Ethical Challenges of Maternal-Fetal Medicine Practice in the United
States
Steve Calvin M.D.
Program in Human Rights and Medicine
University of Minnesota Medical School
Minneapolis, Minnesota
Maternal-Fetal Medicine ( MFM ) is a subspecialty of Obstetrics and Gynecology that deals with various obstetrical, medical, and surgical complications of pregnancy. Care is provided for both the mother and fetus in a complicated pregnancy. The MFM specialist also provides education and research concerning the most recent approaches to the diagnosis and treatment of obstetrical problems. This promotes societal awareness of the diagnostic and therapeutic techniques available for the optimal management of complicated pregnancies. Less than 4% of obstetricians subspecialize in MFM. The type of practice varies. In addition to caring for women with high risk pregnancies in regional high risk centers, MFM specialists serve as consultants to the midwives, family practitioners, and obstetricians who provide the majority of pregnancy care in the U.S.

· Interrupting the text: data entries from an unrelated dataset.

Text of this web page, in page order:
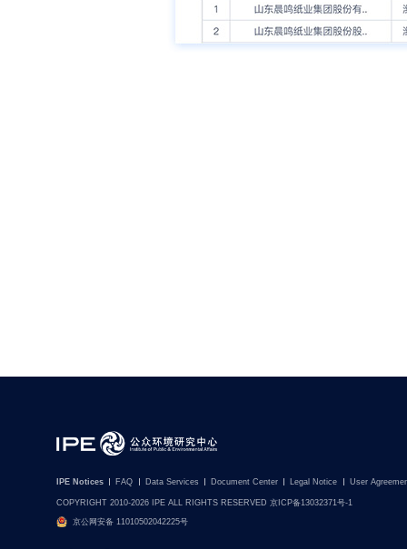
IPE Notices FAQ Data Services Document Center Legal Notice User
COPYRIGHT 2010-2026 IPE ALL RIGHTS RESERVED 京ICP备13032371号-1
京公网安备 11010502042225号
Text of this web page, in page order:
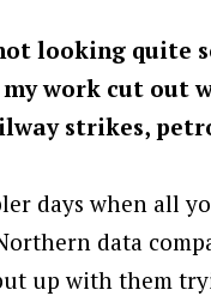
looking quite
work cut out
strikes,
days when all
data
up with them
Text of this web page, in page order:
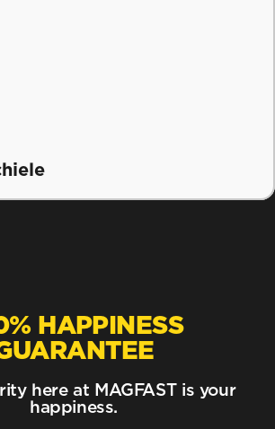
HAPPINESS
here at MAGFAST is your
happiness.
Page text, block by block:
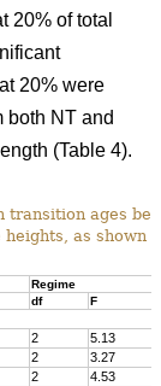
20% of total
20% were
both NT and
(Table 4).
transition ages
as shown
Regime
df F
2 5.13
2 3.27
2 4.53
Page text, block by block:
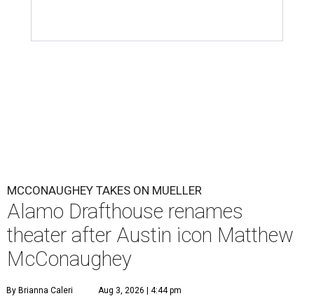
MCCONAUGHEY TAKES ON MUELLER
Alamo Drafthouse renames
theater after Austin icon Matthew
McConaughey
By Brianna Caleri Aug 3, 2026 | 4:44 pm
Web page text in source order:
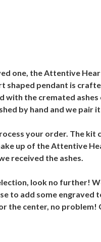
one, the Attentive
pendant is
with the cremated
by hand and we pair
your order. The
up of the Attentive
received the ashes.
look no further!
to add some
center, no problem!
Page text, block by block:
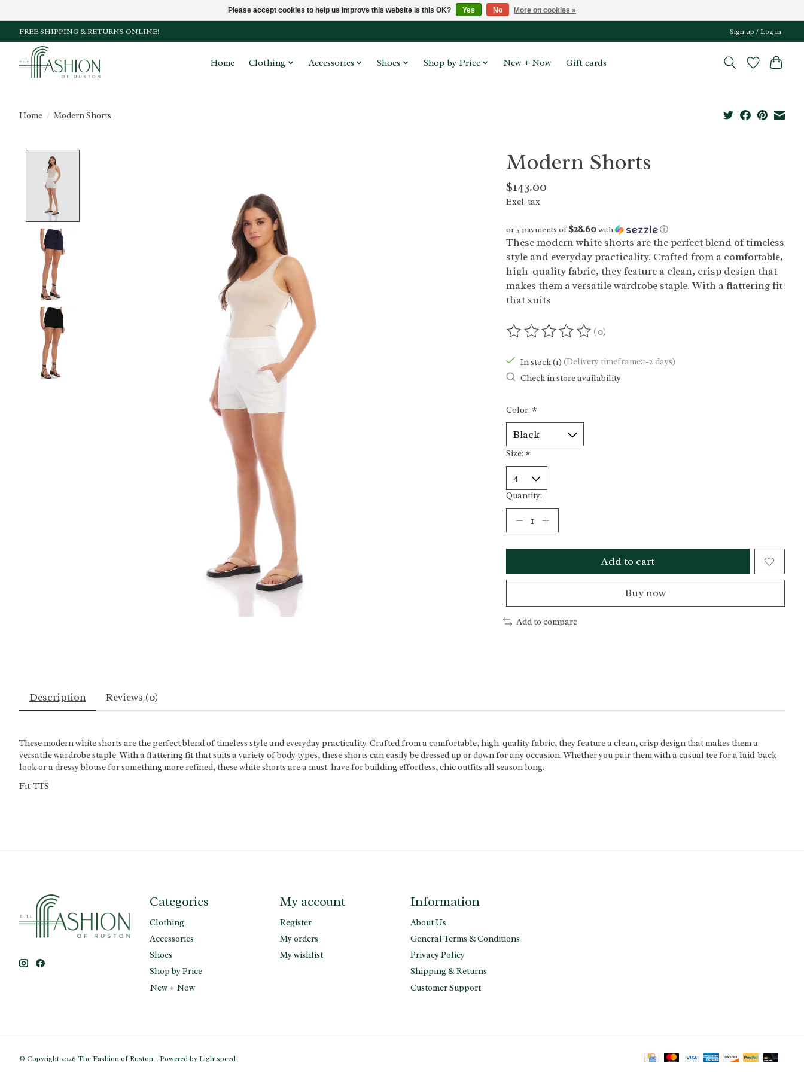
FREE SHIPPING & RETURNS ONLINE! Sign up / Log in
Home Clothing Accessories Shoes Shop by Price New + Now Gift cards
Home / Modern Shorts
Modern Shorts
$143.00
Excl. tax
or 5 payments of$28.60with ⓘ
These modern white shorts are the perfect blend of timeless
style and everyday practicality. Crafted from a comfortable,
high-quality fabric, they feature a clean, crisp design that
makes them a versatile wardrobe staple. With a flattering fit
that suits
The rating of this product is
(0)
In stock (1) (Delivery timeframe:1-2 days)
Check in store availability
Color: *
Size: *
Quantity:
Add to cart
Buy now
Add to compare
Description Reviews (0)
These modern white shorts are the perfect blend of timeless style and everyday practicality. Crafted from a comfortable, high-quality fabric, they feature a clean, crisp design that makes them a
versatile wardrobe staple. With a flattering fit that suits a variety of body types, these shorts can easily be dressed up or down for any occasion. Whether you pair them with a casual tee for a laid-back
look or a dressy blouse for something more refined, these white shorts are a must-have for building effortless, chic outfits all season long.
Fit: TTS
Categories
Clothing
Accessories
Shoes
Shop by Price
New + Now
My account
Register
My orders
My wishlist
Information
About Us
General Terms & Conditions
Privacy Policy
Shipping & Returns
Customer Support
© Copyright 2026 The Fashion of Ruston - Powered byLightspeed
Please accept cookies to help us improve this website Is this OK? Yes No More on cookies »
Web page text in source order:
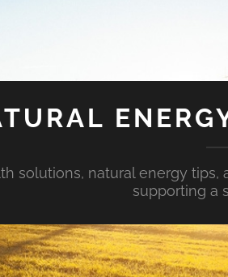
solutions, natural energy
supporting a
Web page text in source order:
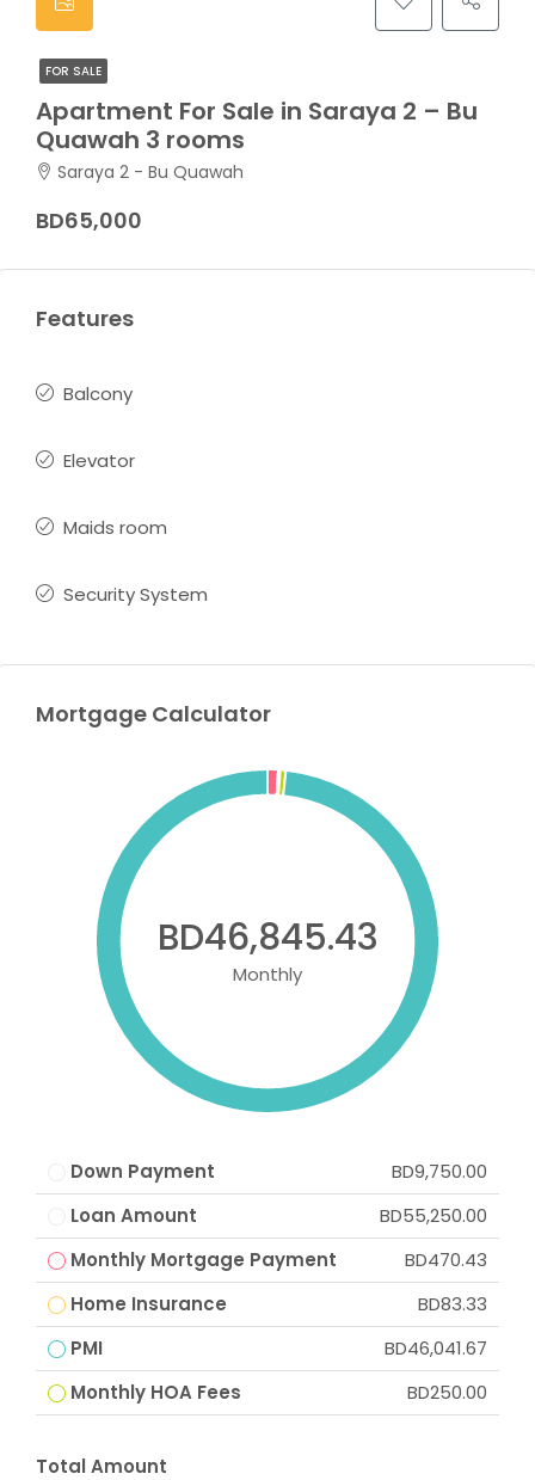
FOR SALE
Apartment For Sale in Saraya 2 – Bu
Quawah 3 rooms
Saraya 2 - Bu Quawah
BD65,000
Features
Balcony
Elevator
Maids room
Security System
Mortgage Calculator
BD46,845.43
Monthly
Down Payment
BD9,750.00
Loan Amount
BD55,250.00
Monthly Mortgage Payment
BD470.43
Home Insurance
BD83.33
PMI
BD46,041.67
Monthly HOA Fees
BD250.00
Total Amount
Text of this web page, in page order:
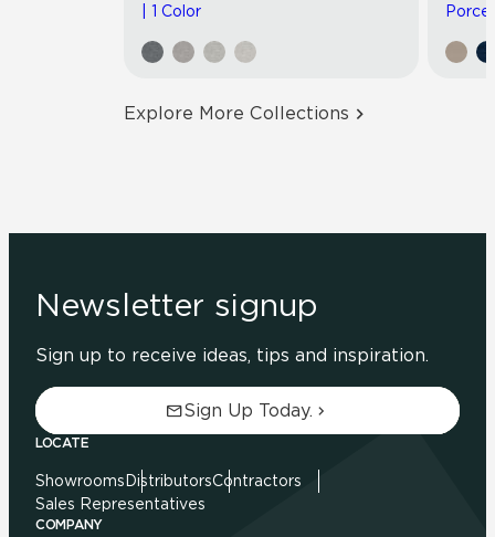
| 1 Color
Explore More Collections
Newsletter signup
Sign up to receive ideas, tips and inspiration.
Sign Up Today.
LOCATE
Showrooms DistributorsContractors
Sales Representatives
COMPANY
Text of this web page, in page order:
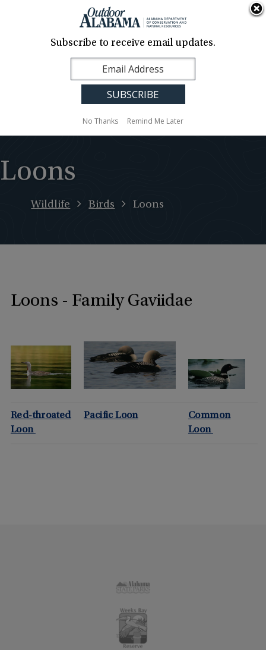
Contact Us
Translation
Sign Up
Alabama
Loons
Wildlife Birds Loons
Loons - Family Gaviidae
Red-throated
Loon
Pacific Loon
Common
Loon
Subscribe to receive email updates.
No Thanks Remind Me Later
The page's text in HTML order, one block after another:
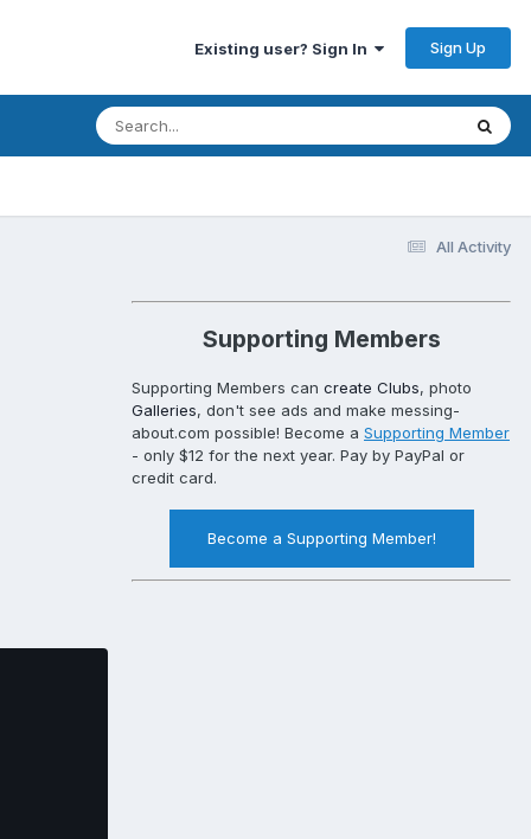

The sequence of the name Maternal-Fetal Medicine is deliberate. Mothers are essential and the loss of a mother is a devastating tragedy. Maternal mortality is the death of a woman while pregnant or within 42 days after delivery. The leading causes of death are blood loss, hypertensive disease, blood clots in major vessels, infection, and anesthetic accidents. Reliable records on maternal deaths have only been available since the mid-19th century. High maternal death rates were the rule until the 1930s when they began a rapid decline. One hundred years ago the chance of dying from pregnancy related causes was 1 in 200. Currently the risk is closer to 1 in 10,000 in the developed world. The persistent high risk of maternal death in the developing world is a glaring inequity, In places like sub-Saharan Africa it is nearly the same as it was a century ago. Most of the 500,000 mothers lost each year in the developing world could be saved by the provision of basic obstetric care.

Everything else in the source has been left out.